Accessible Adventures on the Anemone Trail

Tales from the trail at Darom Adom: Flower walks, heritage tours, and a tandem bike ride for both sighted and visually impaired cyclists.

Darom Adom
Residents of the Western Negev and visitors from all over Israel have spent an entire month celebrating the Darom Adom (Scarlet South) Festival, which has been held in conjunction with KKL-JNF for fifteen years now. Hundreds of thousands of participants enjoyed February weekends packed with events, including nature walks, heritage tours, and fun activities in nature suitable for the entire family.

“The whole area is covered with stunning anemones, and hikers and visitors appreciate having nature all around them,” said Galit Vaknin, KKL-JNF’s Western Negev community and forest coordinator.  

The Anemone Walk, the Anemone Race, a special event in Shokeda Forest, tours of the flowering areas, bike rides, visits to heritage sites, markets and fairs – these are just a few of the varied attractions the festival has to offer.

A meaningful highlight was the group bike trip in which cyclists who are blind and sighted cyclists rode together in Gerar Gully’s Sharsheret Park.  Some two hundred cyclers pedaled in tandem pairs for 20 kilometers among the green slopes of the flower-studded hills.

“Even though I can’t see the scenery, I can still really enjoy it,” said Lior Mahrabani, a cyclist from Beersheba who is blind. “I can feel the air and the wind, I can hear the birds singing, and my cycling partner tells about the sights along the way. Usually I get around independently with a cane, but on all-terrain rides like this one I have to rely one hundred percent on someone else, and that’s a very special feeling.”

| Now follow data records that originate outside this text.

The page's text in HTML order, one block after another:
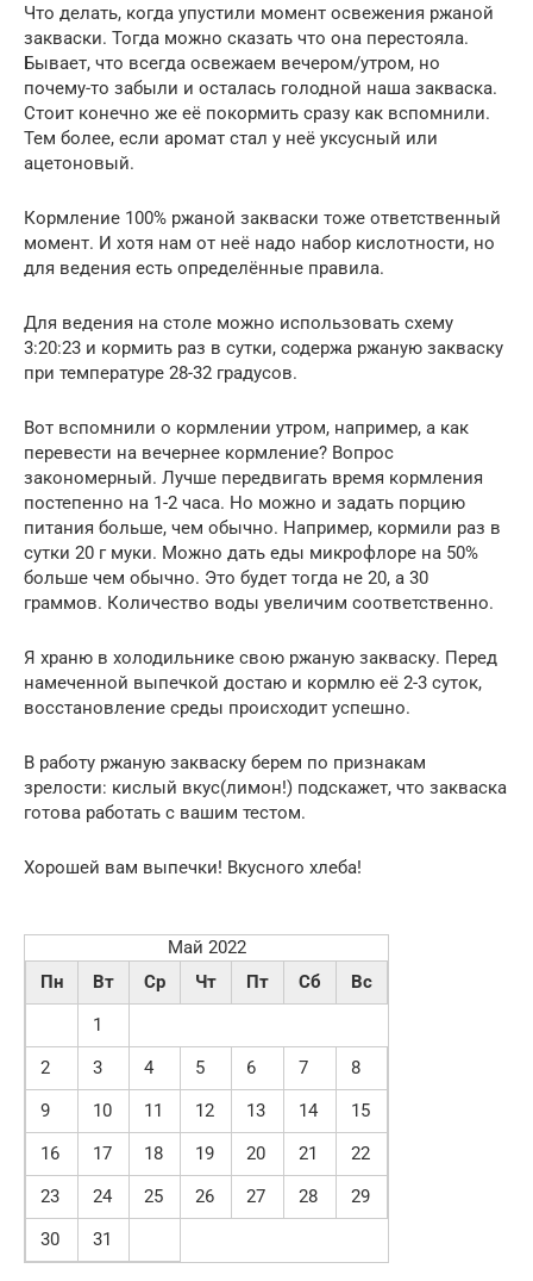
Что делать, когда упустили момент освежения ржаной
закваски. Тогда можно сказать что она перестояла.
Бывает, что всегда освежаем вечером/утром, но
почему-то забыли и осталась голодной наша закваска.
Стоит конечно же её покормить сразу как вспомнили.
Тем более, если аромат стал у неё уксусный или
ацетоновый.
Кормление 100% ржаной закваски тоже ответственный
момент. И хотя нам от неё надо набор кислотности, но
для ведения есть определённые правила.
Для ведения на столе можно использовать схему
3:20:23 и кормить раз в сутки, содержа ржаную закваску
при температуре 28-32 градусов.
Вот вспомнили о кормлении утром, например, а как
перевести на вечернее кормление? Вопрос
закономерный. Лучше передвигать время кормления
постепенно на 1-2 часа. Но можно и задать порцию
питания больше, чем обычно. Например, кормили раз в
сутки 20 г муки. Можно дать еды микрофлоре на 50%
больше чем обычно. Это будет тогда не 20, а 30
граммов. Количество воды увеличим соответственно.
Я храню в холодильнике свою ржаную закваску. Перед
намеченной выпечкой достаю и кормлю её 2-3 суток,
восстановление среды происходит успешно.
В работу ржаную закваску берем по признакам
зрелости: кислый вкус(лимон!) подскажет, что закваска
готова работать с вашим тестом.
Хорошей вам выпечки! Вкусного хлеба!
Май 2022
Пн
Вт Ср Чт Пт Сб
Вс
1
2
3 4 5 6 7
8
9
10 11 12 13 14
15
16
17 18 19 20 21
22
23
24 25 26 27 28
29
30
31

Yoram Bernstein was also out with his cycling partner, who is both blind and deaf. “When you ride a tandem with a partially-sighted person, a special bond forms between you – between the captain who steers the bike and the stoker sitting behind him,” explained Bernstein. “I don’t think of this as volunteering, but as a shared cycling experience. The truth is, I feel that I get back a great deal more than I give.”

Tandem bike ride for sighted and visually impaired cyclists in Nahal Gerar-Sharsheret Park. By: Yoav Devir, KKL-JNF
Tandem bike ride for sighted and visually impaired cyclists in Nahal Gerar-Sharsheret Park. By: Yoav Devir, KKL-JNF

Zohar Tzafon, director of planning in KKL-JNF’s Southern Region, spends a lot of his time making nature accessible to people with disabilities, and, among other things, he designs specially adapted cycling routes. “The idea is to make it possible for everyone to cycle amid natural surroundings,” he said. “KKL-JNF is a world pioneer in the development of disabled-accessible single-track cycle trails in nature, and today’s bike ride is a prime example of this.”

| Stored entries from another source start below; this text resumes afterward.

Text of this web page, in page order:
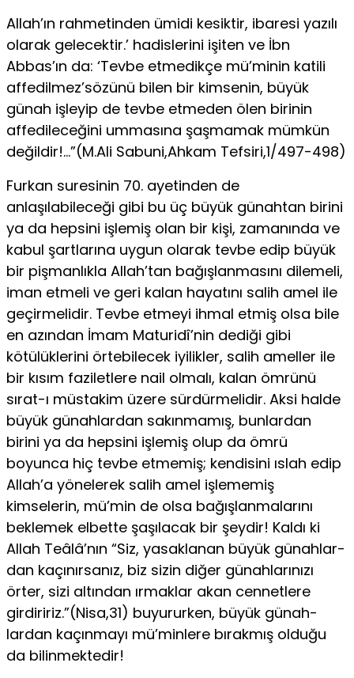
Allah’ın rahmetinden ümidi kesiktir, ibaresi yazılı
olarak gelecektir.’ hadislerini işiten ve İbn
Abbas’ın da: ‘Tevbe etmedikçe mü’minin katili
affedilmez’sözünü bilen bir kimsenin, büyük
günah işleyip de tevbe etmeden ölen birinin
affedileceğini ummasına şaşmamak mümkün
değildir!…”(M.Ali Sabuni,Ahkam Tefsiri,1/497-498)
Furkan suresinin 70. ayetinden de
anlaşılabileceği gibi bu üç büyük günahtan birini
ya da hepsini işlemiş olan bir kişi, zama­nında ve
kabul şartlarına uygun olarak tevbe edip büyük
bir piş­manlıkla Allah’tan bağışlanmasını dilemeli,
iman etmeli ve geri kalan hayatını salih amel ile
geçirmelidir. Tevbe etmeyi ihmal etmiş olsa bile
en azından İmam Maturidî’nin dediği gibi
kötülük­lerini örtebilecek iyilikler, salih ameller ile
bir kısım faziletlere nail olmalı, kalan ömrünü
sırat-ı müstakim üzere sürdürmelidir. Aksi halde
büyük günahlardan sakınmamış, bunlardan
birini ya da hepsini işlemiş olup da ömrü
boyunca hiç tevbe etmemiş; kendisi­ni ıslah edip
Allah’a yönelerek salih amel işlememiş
kimselerin, mü’min de olsa bağışlanmalarını
beklemek elbette şaşılacak bir şeydir! Kaldı ki
Allah Teâlâ’nın “Siz, yasaklanan büyük günahlar­
dan kaçınırsanız, biz sizin diğer günahlarınızı
örter, sizi altından ırmaklar akan cennetlere
girdiririz.”(Nisa,31) buyururken, büyük günah­
lardan kaçınmayı mü’minlere bırakmış olduğu
da bilinmektedir!

The tension on the border with the Gaza Strip did not deter the thousands of visitors who converged upon the various festival sites on this sunny Friday (February 28, 2020). Beautiful weather and glorious flowers combined to create a pastoral atmosphere, and it was hard to imagine that an alert could sound at any moment and irretrievably shatter the peace of the day. This was a time to enjoy nature, not reflect upon complex security problems.

Apart from magnificent scenery and flowering anemones, the Darom Adom Festival also offers participants an opportunity to explore local heritage sites and connect with the pioneering spirit so characteristic of those who have settled the Negev. One such venue is the Negev Pioneers’ site at Ruhama, for which KKL-JNF offers guided tours. The Ruhama farm was first established in 1912 to develop agricultural settlement, and today, at this unique heritage site developed with the support of KKL-JNF, visitors can view a building from the Palmach era and the remains of a well dug by the original pioneers – the first Zionist well in the Negev.

After the historical explanations, which included a demonstration of how the restored well operates, the tour group set out to see the flowers in the Ruhama Badlands Nature Reserve. Ori Stav of Tel Aviv, who had joined the excursion together with two friends, told us: “It’s great to hike on such a beautiful day when there’s not a cloud in the sky. We’re enjoying seeing the red carpets of anemones and all the greenery around them.”

Another guided tour was underway in Erez Forest. Its starting point was the Ibim Recreation Area, which was developed by KKL-JNF with the help of its Friends worldwide, and the route led the walkers through farmers’ fields, pastureland, carpets of flowers and the ruins of an abandoned village.

Twenty-three-year-old Adir Ben-Gur of Yavneh took part in this tour together with his girlfriend Yuval. “We wanted to see the area when it was in full bloom, and nature certainly hasn’t disappointed us today,” he said.

The Scarlet South Festival has now come to an end. Not to worry: the anemones will be back next year, and they will again draw crowds of visitors to the Western Negev to enjoy the beauties of this region and meet its local residents.